Maze Runner: Cura Mortal!

2 anos após o lançamento do segundo filme da franquia, 2018 começa trazendo o último filme da saga Maze Runner. A Cura Mortal começa mostrando um pouco das consequências de A Prova de Fogo em um ritmo alucinado e todo recheado de ação. Essa estratégia adotada pelo diretor Wes Ball tem como objetivo empolgar o espectador com cenas de tiros, perseguições, manobras arriscadas e explosões. A essência e toque emocional é mantido, mostrando a união e companheirismo dos personagens logo no começo dessa nova empreitada, o que é uma marca de Maze Runner.

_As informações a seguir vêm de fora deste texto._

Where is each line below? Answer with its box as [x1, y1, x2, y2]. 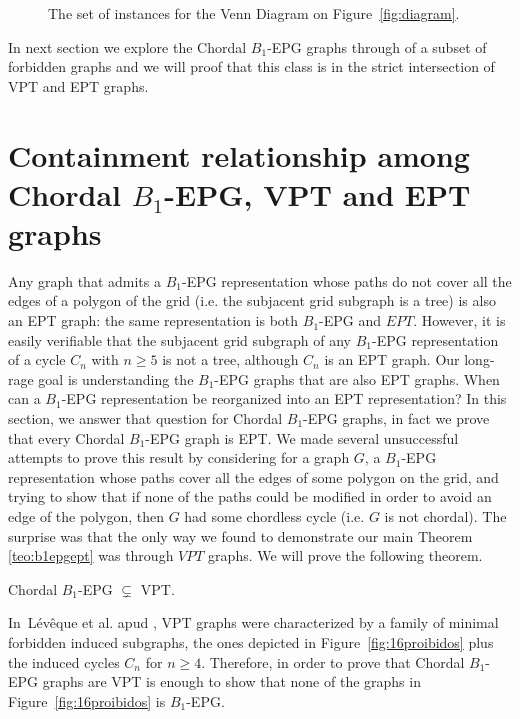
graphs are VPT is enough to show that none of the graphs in [42, 671, 421, 692]
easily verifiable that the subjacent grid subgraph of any [8, 329, 351, 350]
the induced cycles [8, 651, 120, 672]
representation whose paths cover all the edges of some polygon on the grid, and [8, 466, 499, 487]
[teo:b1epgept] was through [8, 545, 174, 566]
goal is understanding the [38, 368, 194, 389]
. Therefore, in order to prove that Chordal [201, 651, 465, 672]
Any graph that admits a [8, 270, 161, 291]
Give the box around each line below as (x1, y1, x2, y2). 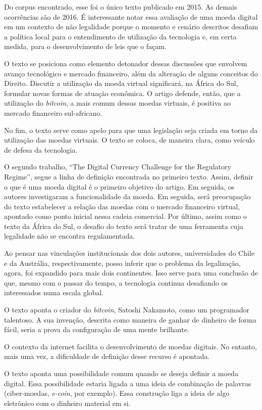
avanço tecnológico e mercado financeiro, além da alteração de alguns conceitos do (4, 68, 258, 78)
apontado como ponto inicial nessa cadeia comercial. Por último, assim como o (4, 211, 247, 221)
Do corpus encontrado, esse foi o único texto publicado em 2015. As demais (4, 2, 237, 12)
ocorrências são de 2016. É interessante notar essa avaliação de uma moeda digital (4, 11, 258, 22)
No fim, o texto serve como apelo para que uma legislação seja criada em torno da (4, 124, 258, 135)
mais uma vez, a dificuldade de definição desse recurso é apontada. (4, 351, 210, 361)
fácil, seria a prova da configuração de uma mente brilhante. (4, 324, 189, 335)
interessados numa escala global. (4, 287, 104, 298)
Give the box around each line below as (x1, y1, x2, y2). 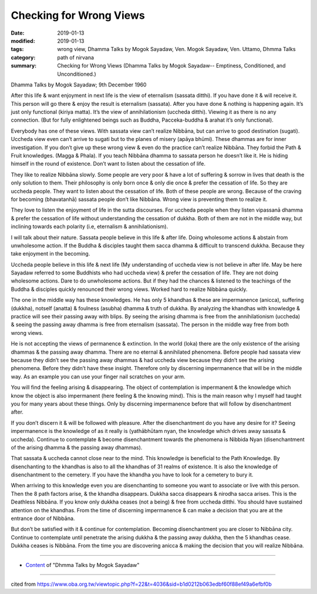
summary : (11, 62, 37, 69)
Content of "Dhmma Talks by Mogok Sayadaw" (25, 561, 140, 568)
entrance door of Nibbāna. (11, 515, 75, 522)
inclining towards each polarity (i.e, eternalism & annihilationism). (11, 223, 168, 230)
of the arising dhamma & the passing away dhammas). (11, 444, 143, 451)
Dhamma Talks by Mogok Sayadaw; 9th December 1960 (11, 81, 147, 88)
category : (11, 53, 36, 61)
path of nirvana (57, 53, 94, 61)
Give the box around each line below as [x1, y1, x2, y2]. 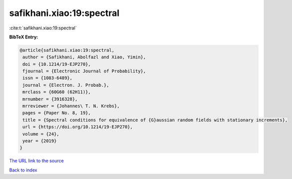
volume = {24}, [22, 131, 60, 137]
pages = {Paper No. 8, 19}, [22, 110, 91, 116]
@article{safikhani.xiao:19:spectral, [19, 47, 115, 53]
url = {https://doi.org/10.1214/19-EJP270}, [22, 124, 133, 130]
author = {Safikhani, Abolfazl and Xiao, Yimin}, [22, 54, 146, 60]
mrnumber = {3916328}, [22, 96, 78, 102]
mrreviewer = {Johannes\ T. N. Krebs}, [22, 103, 120, 109]
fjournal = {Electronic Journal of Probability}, [22, 68, 146, 74]
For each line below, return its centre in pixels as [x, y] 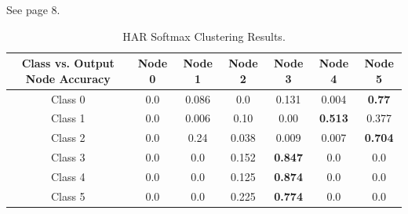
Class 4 [68, 176]
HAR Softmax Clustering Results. [204, 36]
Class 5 [68, 196]
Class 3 [68, 157]
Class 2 [68, 138]
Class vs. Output [68, 63]
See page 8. [33, 9]
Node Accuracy [68, 78]
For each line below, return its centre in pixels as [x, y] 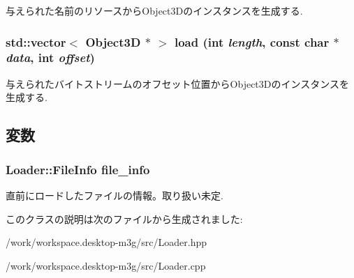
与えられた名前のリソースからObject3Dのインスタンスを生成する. [154, 10]
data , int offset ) [50, 57]
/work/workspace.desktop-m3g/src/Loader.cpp [106, 265]
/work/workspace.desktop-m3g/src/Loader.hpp [106, 242]
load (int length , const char [252, 41]
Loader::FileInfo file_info [78, 169]
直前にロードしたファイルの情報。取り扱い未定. [115, 195]
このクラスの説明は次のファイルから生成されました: [124, 218]
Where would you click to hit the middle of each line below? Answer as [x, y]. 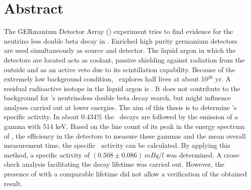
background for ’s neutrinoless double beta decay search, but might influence [118, 98]
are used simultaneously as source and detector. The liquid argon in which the [120, 50]
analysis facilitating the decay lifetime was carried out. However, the [123, 164]
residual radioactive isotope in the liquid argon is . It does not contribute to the [122, 88]
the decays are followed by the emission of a [171, 117]
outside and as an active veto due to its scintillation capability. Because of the [120, 69]
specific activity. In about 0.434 [50, 117]
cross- [232, 154]

No capítulo final da saga Thomas, Newt, Brenda, Jorge, Caçarola e companhia partem em busca de resgatar um valioso recurso que o CRUEL agora mantém sob custódia, para isso terão que enfrentar um mundo de Cranks e a fúria do CRUEL enquanto marcham em direção a última cidade.

O prêmio de atuação dessa vez vai para Thomas Brodie-Sangster, que dá vida mais uma vez ao personagem Newt, porém a estrela da vez, o Dylan O’Brien não perde a vez e dá um show interpretando, o que tudo indica pela última vez, o personagem Thomas. Tommie para os mais íntimos.

É um final de saga. É onde as respostas de 3 filmes precisam ser respondidas. É quando se encerram vários ciclos, de personagens, de uma história e a sua, de acompanhar a aventura dos Clareanos. Esse desfecho foi direto e reto, foi um final que deveria acontecer, preencheu as mudanças com relação aos livros de forma condizente e empolgante para agradar um público que não necessariamente é o mesmo dos livros.

Comédia, Drama, Aventura, Ação, Drama, Lágrimas, Olhos Marejados, Lágrimas.. Já disse Lágrimas?
O filme empolga, e emociona muito.

A essência do livro está lá, só que o roteiro está longe de ser uma adaptação fiel, uma consequência da bola de neve de mudanças criada a partir do primeiro filme e foi escalada para os demais de forma crescente. Porém as mudanças não incomodam tanto quanto de outras sagas e até mesmo as de A Prova de Fogo.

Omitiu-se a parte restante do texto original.